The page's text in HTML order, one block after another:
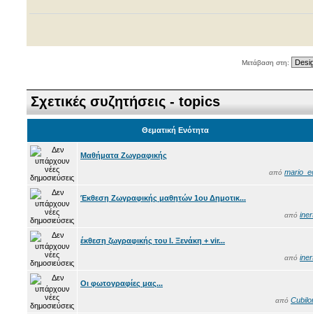
Μετάβαση στη:
Σχετικές συζητήσεις - topics
Θεματική Ενότητα
Μαθήματα Ζωγραφικής
από
Έκθεση Ζωγραφικής μαθητών 1ου Δημοτικ...
από
έκθεση ζωγραφικής του Ι. Ξενάκη + vir...
από
Οι φωτογραφίες μας...
από
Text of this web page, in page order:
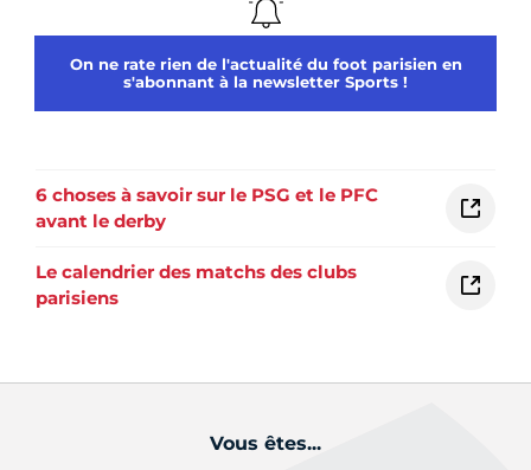
On ne rate rien de l'actualité du foot parisien en
s'abonnant à la newsletter Sports !
6 choses à savoir sur le PSG et le PFC
avant le derby
Le calendrier des matchs des clubs
parisiens
Vous êtes...
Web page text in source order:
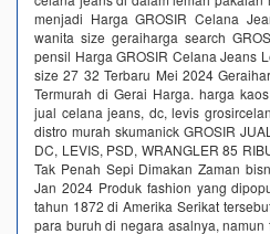
menjadi Harga GROSIR Celana
wanita size geraiharga search
pensil Harga GROSIR Celana Jeans
size 27 32 Terbaru Mei 2024
Termurah di Gerai Harga. harga
jual celana jeans, dc, levis
distro murah skumanick GROSIR
DC, LEVIS, PSD, WRANGLER 85
Tak Penah Sepi Dimakan Zaman
Jan 2024 Produk fashion yang
tahun 1872 di Amerika Serikat
para buruh di negara asalnya,
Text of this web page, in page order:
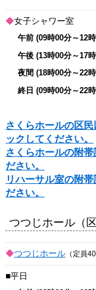
女子シャワー室
さくらホールの区
ックしてください。
さくらホールの附
ださい。
リハーサル室の附
ださい。
つつじホール（
つつじホール（定員
平日
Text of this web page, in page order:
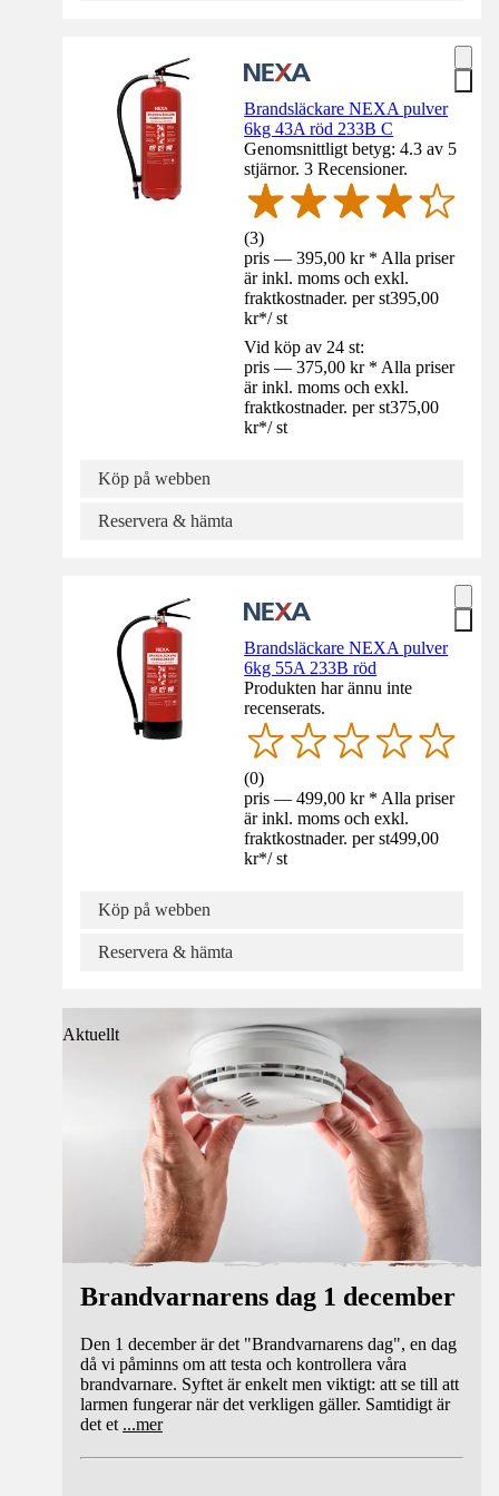
Brandsläckare NEXA pulver
6kg 43A röd 233B C
Genomsnittligt betyg: 4.3 av 5
stjärnor. 3 Recensioner.
(3)
pris — 395,00 kr * Alla priser
är inkl. moms och exkl.
fraktkostnader. per st395,00
kr*/ st
Vid köp av 24 st:
pris — 375,00 kr * Alla priser
är inkl. moms och exkl.
fraktkostnader. per st375,00
kr*/ st
Köp på webben
Reservera & hämta
Brandsläckare NEXA pulver
6kg 55A 233B röd
Produkten har ännu inte
recenserats.
(0)
pris — 499,00 kr * Alla priser
är inkl. moms och exkl.
fraktkostnader. per st499,00
kr*/ st
Köp på webben
Reservera & hämta
Aktuellt
Brandvarnarens dag 1 december
Den 1 december är det "Brandvarnarens dag", en dag
då vi påminns om att testa och kontrollera våra
brandvarnare. Syftet är enkelt men viktigt: att se till att
larmen fungerar när det verkligen gäller. Samtidigt är
det et ...mer
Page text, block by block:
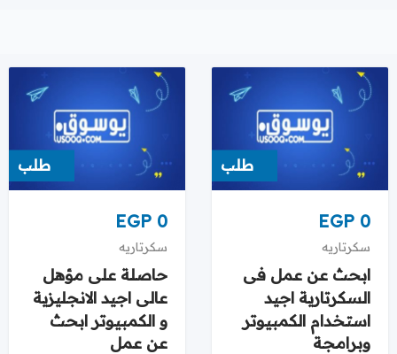
طلب
EGP 0
سكرتاريه
ابحث عن عمل فى
السكرتارية اجيد
استخدام الكمبيوتر
وبرامجة
طلب
EGP 0
سكرتاريه
حاصلة على مؤهل
عالى اجيد الانجليزية
و الكمبيوتر ابحث
عن عمل
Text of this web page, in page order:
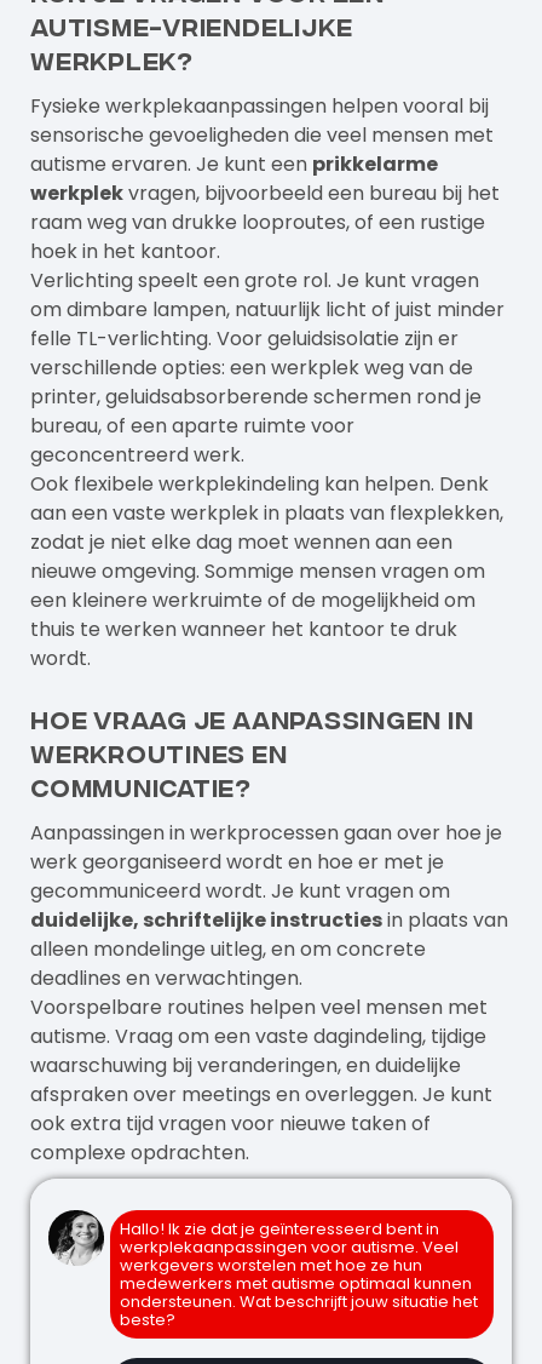
autisme-vriendelijke
werkplek?
Fysieke werkplekaanpassingen helpen vooral bij
sensorische gevoeligheden die veel mensen met
autisme ervaren. Je kunt een prikkelarme
werkplekvragen, bijvoorbeeld een bureau bij het
raam weg van drukke looproutes, of een rustige
hoek in het kantoor.
Verlichting speelt een grote rol. Je kunt vragen
om dimbare lampen, natuurlijk licht of juist minder
felle TL-verlichting. Voor geluidsisolatie zijn er
verschillende opties: een werkplek weg van de
printer, geluidsabsorberende schermen rond je
bureau, of een aparte ruimte voor
geconcentreerd werk.
Ook flexibele werkplekindeling kan helpen. Denk
aan een vaste werkplek in plaats van flexplekken,
zodat je niet elke dag moet wennen aan een
nieuwe omgeving. Sommige mensen vragen om
een kleinere werkruimte of de mogelijkheid om
thuis te werken wanneer het kantoor te druk
wordt.
Hoe vraag je aanpassingen in
werkroutines en
communicatie?
Aanpassingen in werkprocessen gaan over hoe je
werk georganiseerd wordt en hoe er met je
gecommuniceerd wordt. Je kunt vragen om
duidelijke, schriftelijke instructiesin plaats van
alleen mondelinge uitleg, en om concrete
deadlines en verwachtingen.
Voorspelbare routines helpen veel mensen met
autisme. Vraag om een vaste dagindeling, tijdige
waarschuwing bij veranderingen, en duidelijke
afspraken over meetings en overleggen. Je kunt
ook extra tijd vragen voor nieuwe taken of
complexe opdrachten.
Hallo! Ik zie dat je geïnteresseerd bent in
werkplekaanpassingen voor autisme. Veel
werkgevers worstelen met hoe ze hun
medewerkers met autisme optimaal kunnen
ondersteunen. Wat beschrijft jouw situatie het
beste?We hebben nu een concrete situatie die
ondersteuning vraagt

— What is expected —
Look above for the line containing "brandvarnare. Syftet är", then write out every line from there down to the line containing "aan een vaste", that line included, with no pictures.

— Solution for this task —
brandvarnare. Syftet är enkelt men viktigt: att se till att
larmen fungerar när det verkligen gäller. Samtidigt är
det et ...mer
Page text, block by block:
طلب
EGP 0
سكرتاريه
ابحث عن عمل فى
السكرتارية اجيد
استخدام الكمبيوتر
وبرامجة
طلب
EGP 0
سكرتاريه
حاصلة على مؤهل
عالى اجيد الانجليزية
و الكمبيوتر ابحث
عن عمل
Text of this web page, in page order:
autisme-vriendelijke
werkplek?
Fysieke werkplekaanpassingen helpen vooral bij
sensorische gevoeligheden die veel mensen met
autisme ervaren. Je kunt een prikkelarme
werkplekvragen, bijvoorbeeld een bureau bij het
raam weg van drukke looproutes, of een rustige
hoek in het kantoor.
Verlichting speelt een grote rol. Je kunt vragen
om dimbare lampen, natuurlijk licht of juist minder
felle TL-verlichting. Voor geluidsisolatie zijn er
verschillende opties: een werkplek weg van de
printer, geluidsabsorberende schermen rond je
bureau, of een aparte ruimte voor
geconcentreerd werk.
Ook flexibele werkplekindeling kan helpen. Denk
aan een vaste werkplek in plaats van flexplekken,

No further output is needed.